The renowned chef has taken over Gedney Farm's kitchen and is already attracting crowds to the popular Berkshire destination.
I once read an essay by a woman describing a parlor game she invented that challenged her family and friends to invent and use catchy new words to denote an object, a sensation, an emotional state, or anything that might lack a specific descriptor in the English language. Some of the coinages she shared were clever, most were just groaners, but one made-up word seems so useful that it deserves enshrinement in the Oxford English Dictionary: “suvescent,” an adjective to denote something you personally don’t find appealing, but that you understand someone else might like.
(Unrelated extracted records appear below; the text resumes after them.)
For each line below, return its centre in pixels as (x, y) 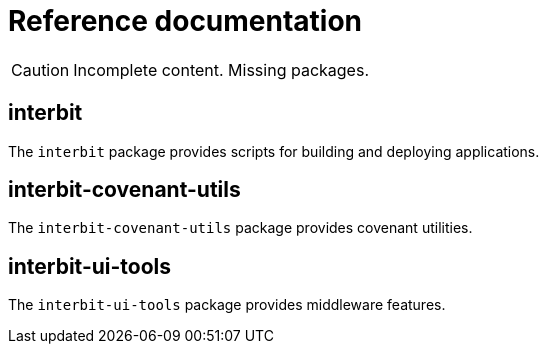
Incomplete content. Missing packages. (221, 69)
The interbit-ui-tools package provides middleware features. (227, 305)
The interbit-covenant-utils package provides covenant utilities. (240, 228)
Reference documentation (185, 21)
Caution (40, 69)
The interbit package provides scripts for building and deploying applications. (274, 151)
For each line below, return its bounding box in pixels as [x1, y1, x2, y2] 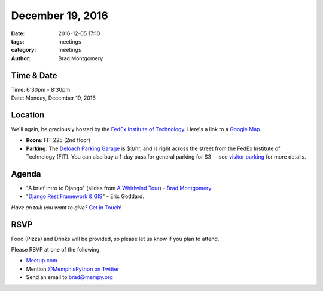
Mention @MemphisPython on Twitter [26, 265, 120, 273]
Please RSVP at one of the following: [11, 246, 101, 253]
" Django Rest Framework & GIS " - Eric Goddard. [26, 193, 145, 200]
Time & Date [11, 70, 57, 81]
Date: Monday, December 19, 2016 [11, 94, 96, 101]
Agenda [11, 169, 41, 179]
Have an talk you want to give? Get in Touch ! [11, 203, 122, 211]
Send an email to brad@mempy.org [26, 274, 113, 281]
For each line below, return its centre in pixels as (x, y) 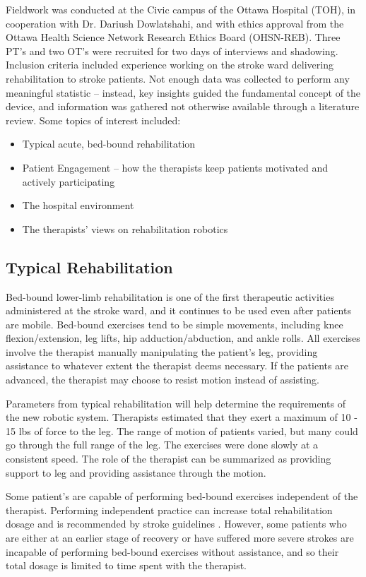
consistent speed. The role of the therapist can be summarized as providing (169, 459)
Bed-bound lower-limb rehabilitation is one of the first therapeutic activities (170, 296)
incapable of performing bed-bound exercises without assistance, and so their (172, 551)
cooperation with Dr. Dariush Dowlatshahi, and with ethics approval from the (175, 23)
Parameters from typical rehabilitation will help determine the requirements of (176, 403)
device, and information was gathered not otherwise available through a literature (183, 106)
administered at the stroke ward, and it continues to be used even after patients (178, 310)
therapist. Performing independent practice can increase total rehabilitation (169, 510)
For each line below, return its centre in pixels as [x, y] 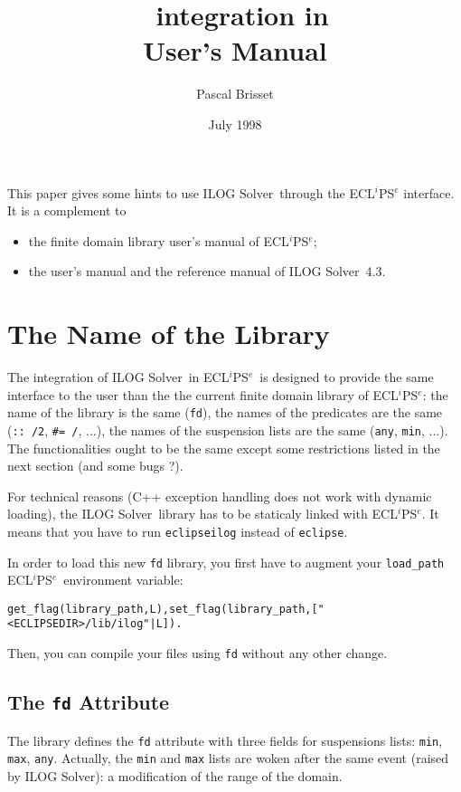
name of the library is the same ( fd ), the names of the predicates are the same [225, 412]
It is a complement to [67, 210]
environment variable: [123, 580]
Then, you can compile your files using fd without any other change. [198, 653]
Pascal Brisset [235, 94]
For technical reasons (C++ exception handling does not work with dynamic [220, 496]
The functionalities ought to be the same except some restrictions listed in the [224, 448]
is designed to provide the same [347, 377]
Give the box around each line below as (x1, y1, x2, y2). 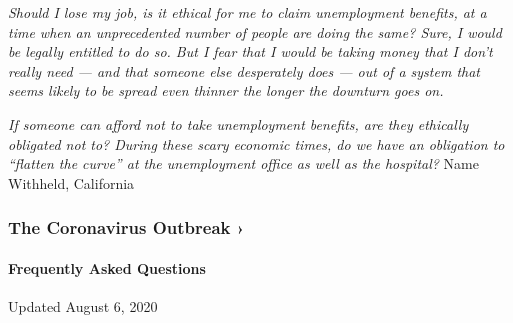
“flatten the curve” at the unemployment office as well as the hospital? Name (8, 153, 479, 174)
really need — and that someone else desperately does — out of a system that (8, 60, 480, 81)
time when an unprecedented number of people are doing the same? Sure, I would (8, 21, 502, 42)
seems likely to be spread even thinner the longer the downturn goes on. (8, 80, 444, 101)
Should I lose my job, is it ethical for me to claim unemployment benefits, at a (8, 2, 487, 22)
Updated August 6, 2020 (8, 295, 158, 316)
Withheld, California (8, 172, 135, 193)
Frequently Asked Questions (8, 257, 206, 278)
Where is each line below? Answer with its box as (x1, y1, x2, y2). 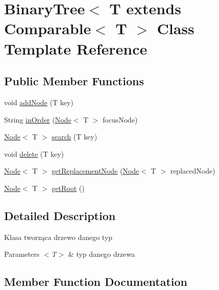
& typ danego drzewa (68, 249, 135, 259)
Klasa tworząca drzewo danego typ (4, 231, 113, 242)
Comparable (4, 18, 91, 39)
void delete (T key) (4, 148, 64, 159)
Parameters (4, 249, 40, 259)
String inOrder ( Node (4, 114, 71, 125)
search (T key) (52, 131, 98, 142)
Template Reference (4, 38, 148, 59)
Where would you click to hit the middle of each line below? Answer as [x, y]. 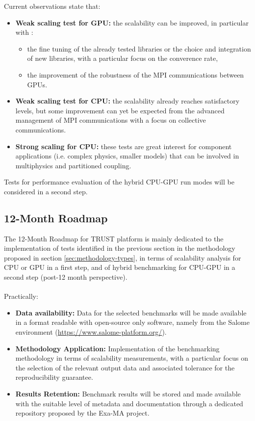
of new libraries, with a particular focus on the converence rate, [123, 58]
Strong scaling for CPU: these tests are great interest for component [124, 146]
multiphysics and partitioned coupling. [73, 165]
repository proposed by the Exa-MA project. [82, 413]
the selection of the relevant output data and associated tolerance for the [125, 367]
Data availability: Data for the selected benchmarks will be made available [131, 312]
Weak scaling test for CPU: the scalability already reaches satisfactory [127, 101]
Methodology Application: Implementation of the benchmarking [117, 348]
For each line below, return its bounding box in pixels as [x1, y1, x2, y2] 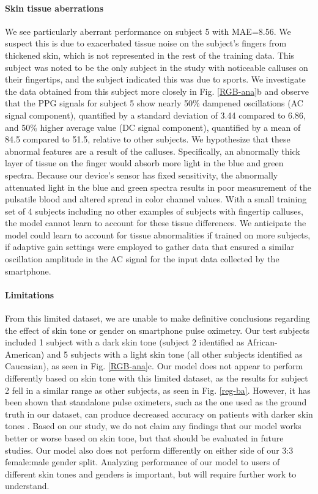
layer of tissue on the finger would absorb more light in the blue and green [5, 157, 284, 169]
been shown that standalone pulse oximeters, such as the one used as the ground [5, 396, 307, 408]
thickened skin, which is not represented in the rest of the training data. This [5, 48, 295, 61]
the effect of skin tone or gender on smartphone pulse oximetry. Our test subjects [5, 323, 310, 336]
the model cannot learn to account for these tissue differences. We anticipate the [5, 216, 306, 229]
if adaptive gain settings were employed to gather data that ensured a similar [5, 240, 294, 253]
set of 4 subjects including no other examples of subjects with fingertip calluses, [5, 204, 303, 217]
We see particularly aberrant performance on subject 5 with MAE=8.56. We [5, 24, 291, 37]
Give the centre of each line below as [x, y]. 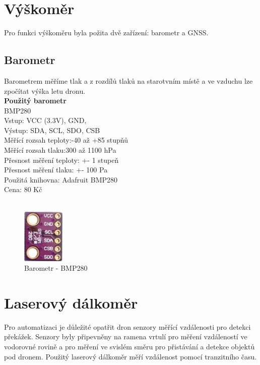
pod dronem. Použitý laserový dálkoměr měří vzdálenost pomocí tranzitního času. [131, 356]
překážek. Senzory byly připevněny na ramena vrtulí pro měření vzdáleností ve [126, 337]
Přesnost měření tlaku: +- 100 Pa [56, 170]
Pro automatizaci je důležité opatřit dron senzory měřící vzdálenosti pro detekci [127, 326]
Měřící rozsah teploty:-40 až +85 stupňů [66, 140]
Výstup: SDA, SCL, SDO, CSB [52, 130]
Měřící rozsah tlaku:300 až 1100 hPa [60, 150]
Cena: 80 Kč [23, 189]
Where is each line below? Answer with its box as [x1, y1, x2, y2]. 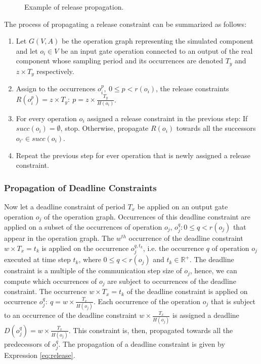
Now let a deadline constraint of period [4, 201, 125, 211]
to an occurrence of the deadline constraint [4, 310, 137, 320]
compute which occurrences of [4, 275, 97, 286]
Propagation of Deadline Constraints [4, 181, 157, 194]
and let [16, 45, 38, 56]
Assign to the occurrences [16, 83, 96, 94]
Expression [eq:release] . [4, 350, 75, 360]
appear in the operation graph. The [4, 233, 114, 243]
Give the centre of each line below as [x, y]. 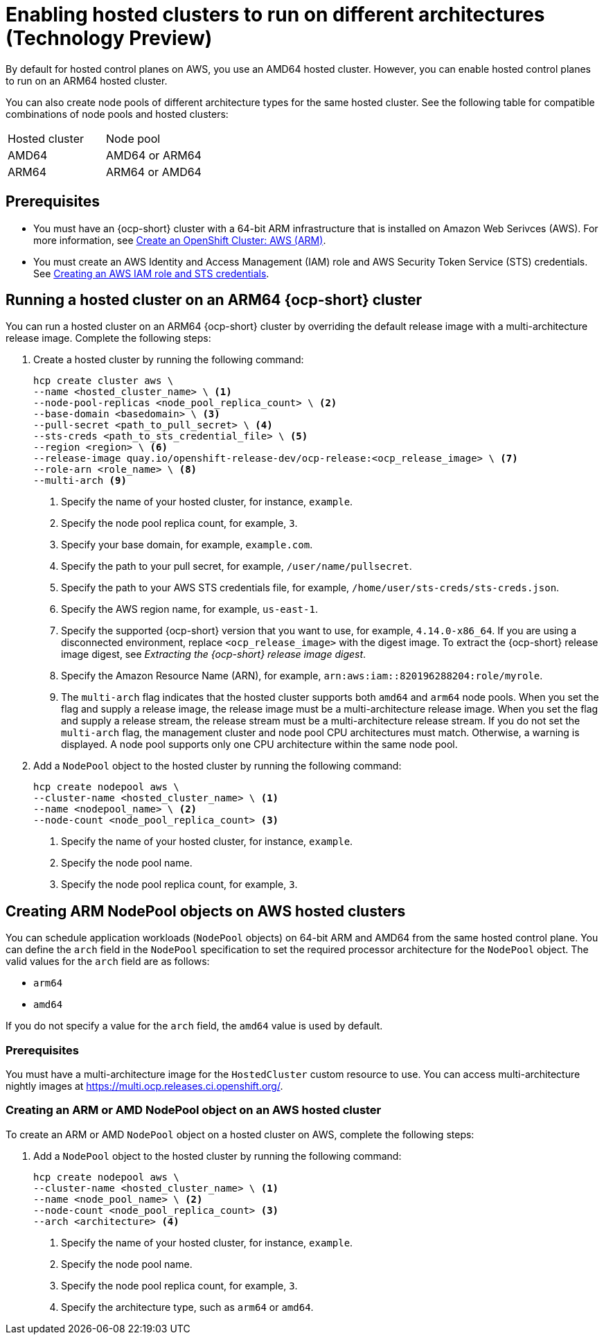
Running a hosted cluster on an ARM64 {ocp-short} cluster [214, 300]
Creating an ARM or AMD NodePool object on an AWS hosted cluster [194, 1110]
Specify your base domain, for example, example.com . [187, 545]
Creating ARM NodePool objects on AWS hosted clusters [206, 911]
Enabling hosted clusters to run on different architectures [275, 15]
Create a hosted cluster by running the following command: [169, 360]
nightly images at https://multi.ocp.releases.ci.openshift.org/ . [144, 1086]
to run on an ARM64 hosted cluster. [87, 80]
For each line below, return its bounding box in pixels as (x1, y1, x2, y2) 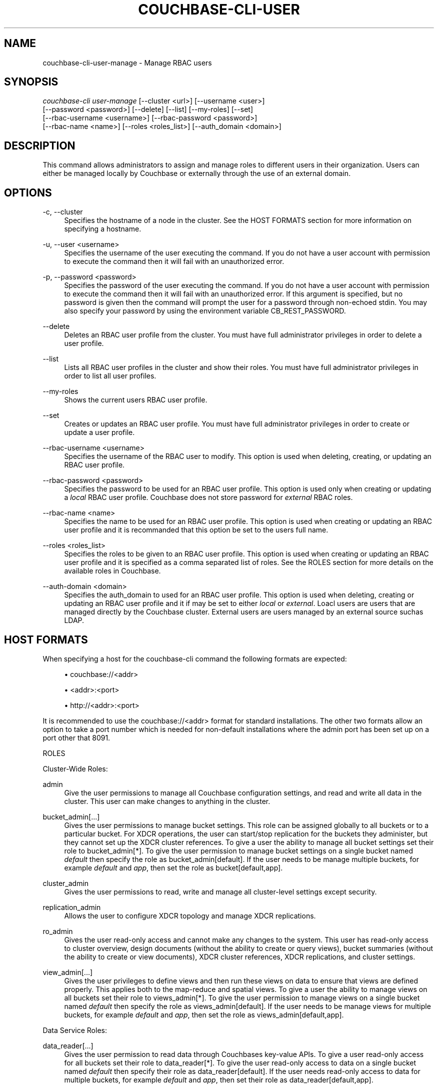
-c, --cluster (42, 207, 83, 216)
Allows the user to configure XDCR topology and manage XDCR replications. (64, 911, 316, 920)
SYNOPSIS (4, 75, 58, 88)
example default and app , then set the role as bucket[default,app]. (64, 863, 283, 872)
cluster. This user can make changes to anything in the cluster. (64, 796, 270, 805)
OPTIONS (4, 186, 52, 199)
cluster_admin (42, 878, 89, 887)
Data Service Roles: (42, 1025, 107, 1034)
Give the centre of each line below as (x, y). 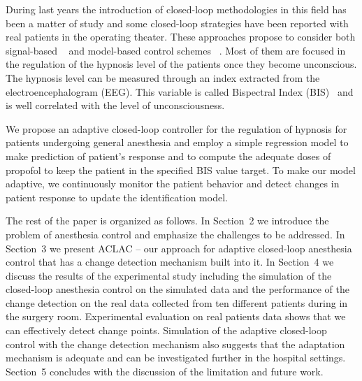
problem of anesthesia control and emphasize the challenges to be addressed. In (175, 234)
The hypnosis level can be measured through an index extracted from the (163, 77)
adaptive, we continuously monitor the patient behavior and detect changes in (173, 184)
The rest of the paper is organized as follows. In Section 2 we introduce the (167, 221)
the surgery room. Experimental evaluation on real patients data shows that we (176, 316)
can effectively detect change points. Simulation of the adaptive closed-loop (166, 330)
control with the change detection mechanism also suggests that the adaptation (175, 344)
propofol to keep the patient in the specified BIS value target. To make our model (181, 170)
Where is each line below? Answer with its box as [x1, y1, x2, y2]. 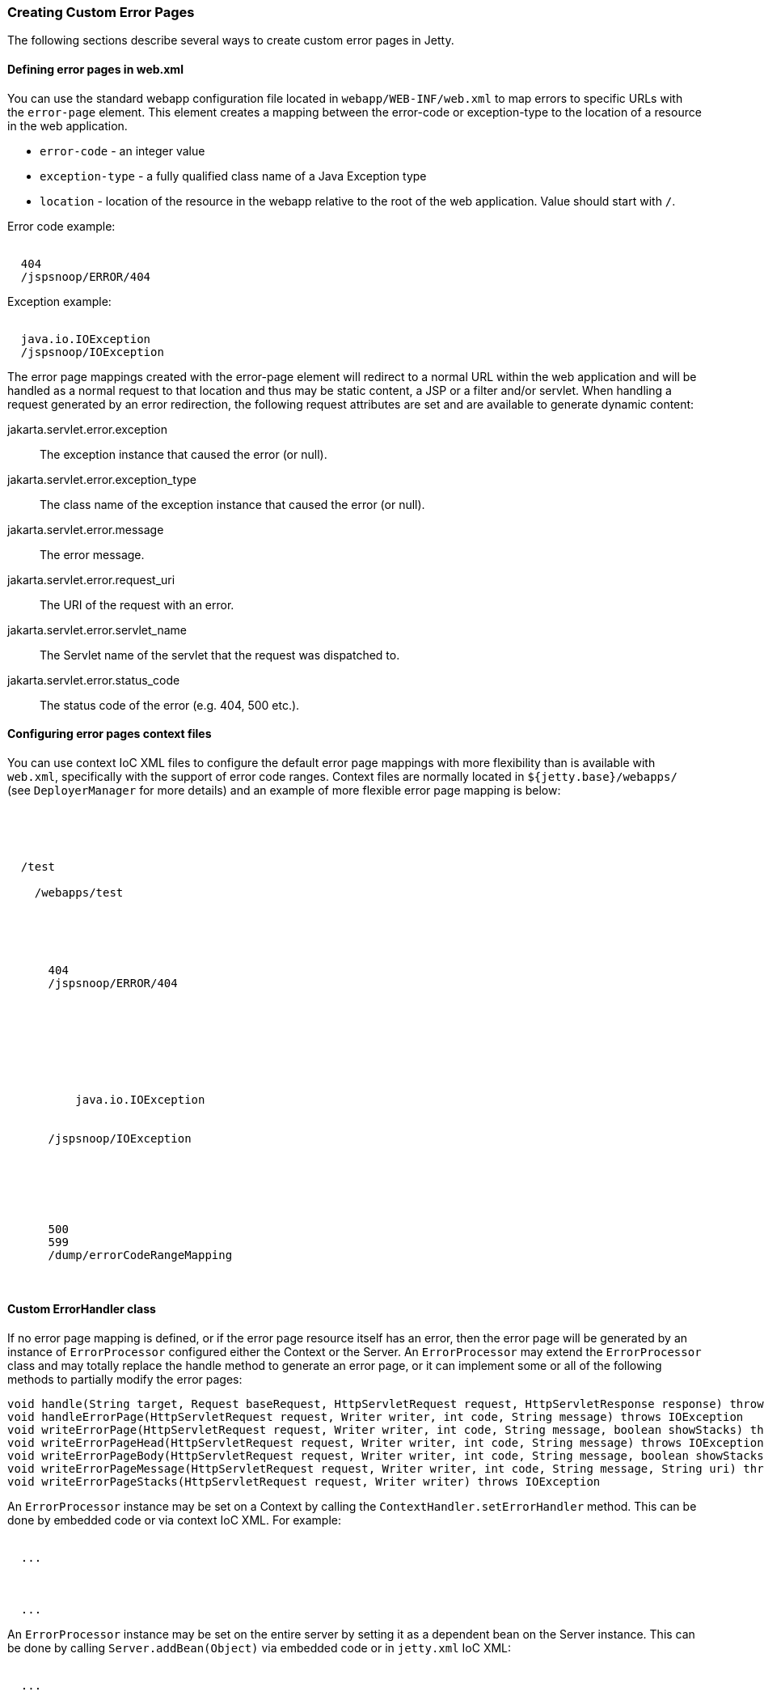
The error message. [40, 547, 145, 562]
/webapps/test [34, 885, 124, 899]
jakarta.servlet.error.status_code [7, 672, 180, 687]
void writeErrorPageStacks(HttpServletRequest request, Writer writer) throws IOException [7, 1475, 601, 1489]
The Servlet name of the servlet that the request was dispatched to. [40, 647, 400, 662]
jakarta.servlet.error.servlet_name [7, 622, 188, 637]
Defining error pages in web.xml [7, 61, 184, 76]
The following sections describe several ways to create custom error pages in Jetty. [7, 33, 454, 48]
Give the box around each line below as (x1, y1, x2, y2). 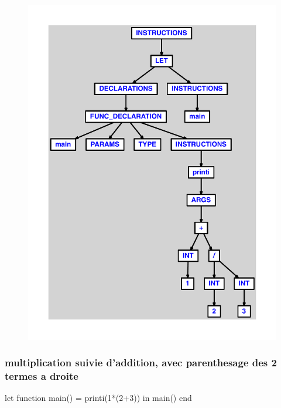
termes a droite (5, 368, 78, 383)
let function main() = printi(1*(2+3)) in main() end (5, 392, 192, 404)
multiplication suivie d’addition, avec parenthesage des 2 (5, 355, 277, 370)
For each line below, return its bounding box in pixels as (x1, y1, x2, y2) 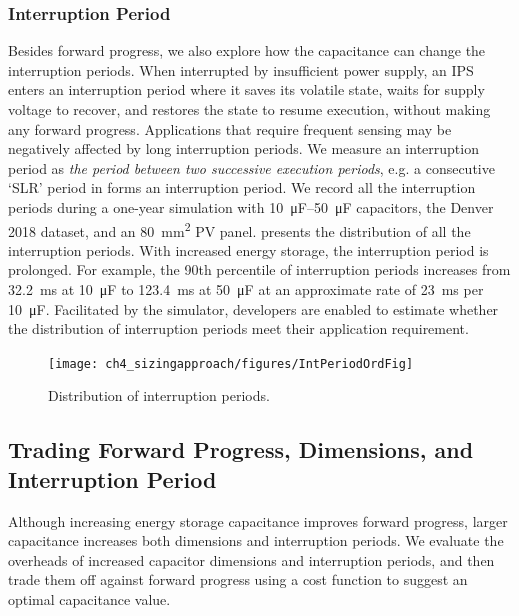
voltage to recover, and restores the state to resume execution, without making (8, 99, 491, 119)
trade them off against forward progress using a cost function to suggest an (8, 569, 468, 590)
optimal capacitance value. (8, 589, 171, 609)
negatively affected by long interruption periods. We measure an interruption (8, 138, 479, 159)
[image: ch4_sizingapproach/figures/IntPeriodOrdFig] (48, 356, 414, 371)
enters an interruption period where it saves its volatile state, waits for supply (8, 79, 485, 100)
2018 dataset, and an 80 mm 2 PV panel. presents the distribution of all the (8, 217, 471, 241)
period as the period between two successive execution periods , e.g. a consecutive (8, 157, 495, 178)
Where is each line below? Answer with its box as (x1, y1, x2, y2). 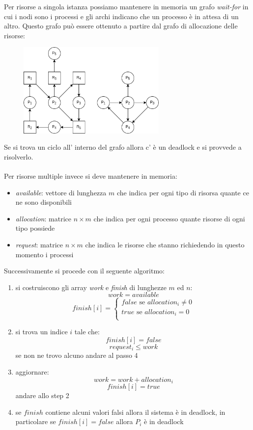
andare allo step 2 (15, 390, 69, 401)
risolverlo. (4, 151, 33, 161)
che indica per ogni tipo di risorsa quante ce (116, 187, 249, 197)
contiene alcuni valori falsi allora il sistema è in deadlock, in (45, 406, 225, 417)
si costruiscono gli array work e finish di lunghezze (15, 282, 167, 292)
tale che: (74, 326, 100, 337)
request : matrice (15, 239, 63, 249)
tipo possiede (15, 223, 55, 233)
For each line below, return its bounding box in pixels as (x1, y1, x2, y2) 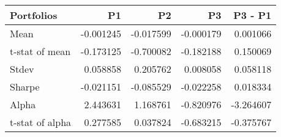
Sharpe (10, 80, 40, 94)
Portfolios (10, 8, 58, 22)
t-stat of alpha (10, 115, 72, 129)
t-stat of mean (10, 44, 71, 58)
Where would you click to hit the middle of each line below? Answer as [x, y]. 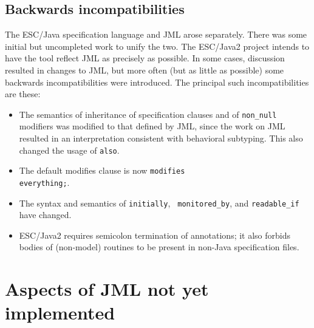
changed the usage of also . [69, 150]
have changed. [45, 215]
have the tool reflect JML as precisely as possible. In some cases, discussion [145, 58]
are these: [23, 94]
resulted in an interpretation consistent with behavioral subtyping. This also [161, 138]
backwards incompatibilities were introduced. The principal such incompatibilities [157, 82]
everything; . [44, 182]
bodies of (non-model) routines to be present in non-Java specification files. [159, 247]
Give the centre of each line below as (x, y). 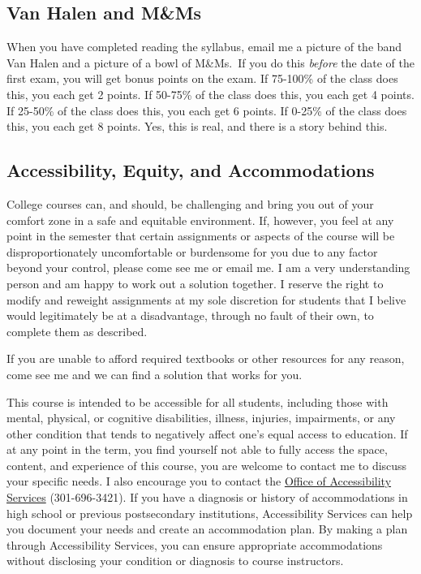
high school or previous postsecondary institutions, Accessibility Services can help (210, 513)
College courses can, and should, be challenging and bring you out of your (190, 203)
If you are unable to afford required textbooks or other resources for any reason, (206, 358)
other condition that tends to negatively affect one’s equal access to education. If (207, 433)
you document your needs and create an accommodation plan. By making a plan (207, 529)
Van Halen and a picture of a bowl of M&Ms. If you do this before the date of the (210, 62)
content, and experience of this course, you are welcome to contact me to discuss (207, 465)
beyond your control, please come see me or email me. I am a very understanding (208, 268)
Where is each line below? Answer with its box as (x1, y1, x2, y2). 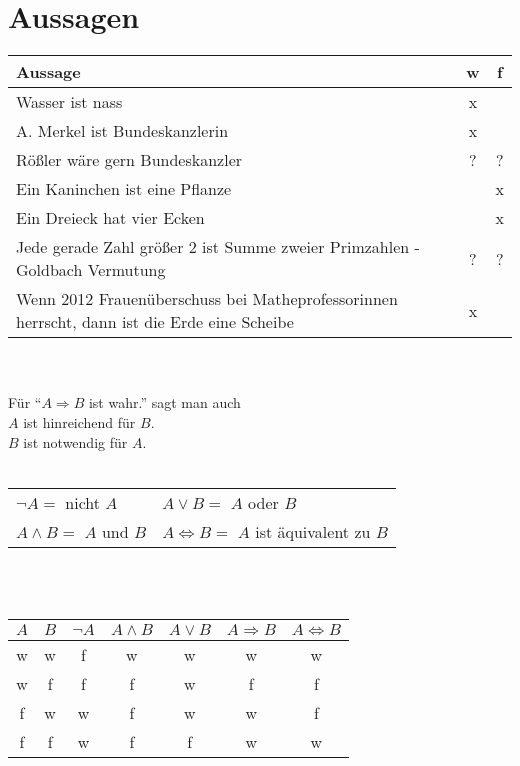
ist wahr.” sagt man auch (88, 392, 241, 413)
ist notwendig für (23, 431, 128, 452)
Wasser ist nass (16, 90, 123, 114)
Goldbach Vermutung (16, 258, 166, 282)
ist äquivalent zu (255, 519, 371, 543)
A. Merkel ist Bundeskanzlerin (16, 119, 229, 143)
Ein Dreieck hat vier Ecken (16, 206, 205, 230)
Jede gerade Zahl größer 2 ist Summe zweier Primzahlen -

One genre of entertainment that I’ve always found suvescent is the competition show. Music has "The Voice," magic has "Penn & Teller: Fool Us," romance has "The Bachelor," and on and on. Personally, my tastes run to being entertained by professionals with whom my emotional involvement ends as soon they stop performing; I’m not particularly interested in listening to talented amateurs and finding out about their backstories and struggles. I can, however, see how people might like that sort of thing, so if I don’t watch competition shows myself, I do find them suvescent.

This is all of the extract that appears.